太後的這輛馬車在這長安城裏已是格外普通的了,但常年居在村子裏的李家人自然覺得奢華高貴,如此感嘆倒也難免。
姚闖笑着解釋:“這馬車是我幹娘家的,這是狄青兄弟,我幹娘家的侄兒。”因太後一直是這麽跟姚闖介紹狄青的,說是自己的遠房侄兒。
李家人将目光落在狄青身上,只覺得此人生的魁梧,又面容剛毅,瞧了讓人心生敬畏,倒也只是依着禮節問聲好,未敢多加親近。
狄青侍衛出身,本就不是個多話的,更不會像尋常人那般和氣謙遜,便也是少說話為妙,以免自己語氣生硬惹人心裏不舒坦,只招呼了衆人上車,兀自駕了馬車前行。
馬車裏很是寬敞,狄青獨自一人在外面駕車,李達夫妻分別坐在李大娘兩側,李達旁邊還坐着個姚闖,盡管如此,裏面仍是格外寬松,并不覺得擁擠。
李達娘子坐在軟綿綿的座兒上,摸着後面的靠墊,眯着眼對姚闖道:“闖子哥,你這是遇上貴人了吧,瞧瞧這馬車,可真氣派。”
姚闖憨厚地笑道:“我幹娘可不就是我的貴人嗎?若沒有她,我們夫妻怕也沒有今日。”說到自己的幹娘,他是打心眼兒裏覺得感動的。當初兒子下海遇難,他們夫妻二人因此心死,落魄至極,本就再沒勇氣活下去。若非遇到幹娘,他們哪有今日這等好日子?
李大娘自坐在馬車上,倒是沒再說話,只聽着兒子兒媳跟姚闖在說着這些年的種種經歷。
她當初為了做針線活兒熬壞了眼,如今一雙眼早已經不中用了,只隐隐約約能看到些影兒,竟是連人臉都瞧不清的,以至于坐在那兒時目光顯得有些呆滞。

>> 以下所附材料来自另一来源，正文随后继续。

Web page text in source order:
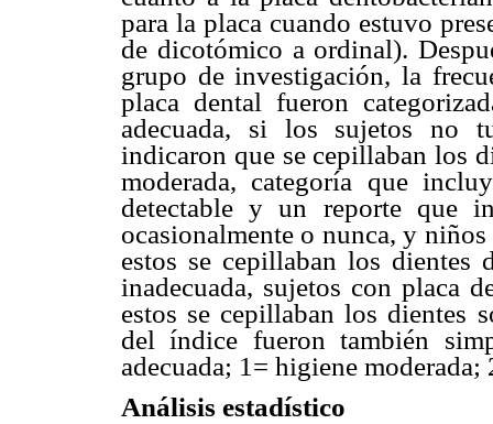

姚闖和李達夫婦談了一會兒,瞧見李大娘這般便問:“大娘的眼莫不是還未好?”他記得小時候李大叔從山上滾落下來摔斷了腿,家裏的重擔全壓在李大娘一人身上,一邊要養活家人,一邊還要掙錢給李大叔治腿,大娘沒日沒夜的做針線活兒拿出去賣,最後生生把一雙眼給熬壞了。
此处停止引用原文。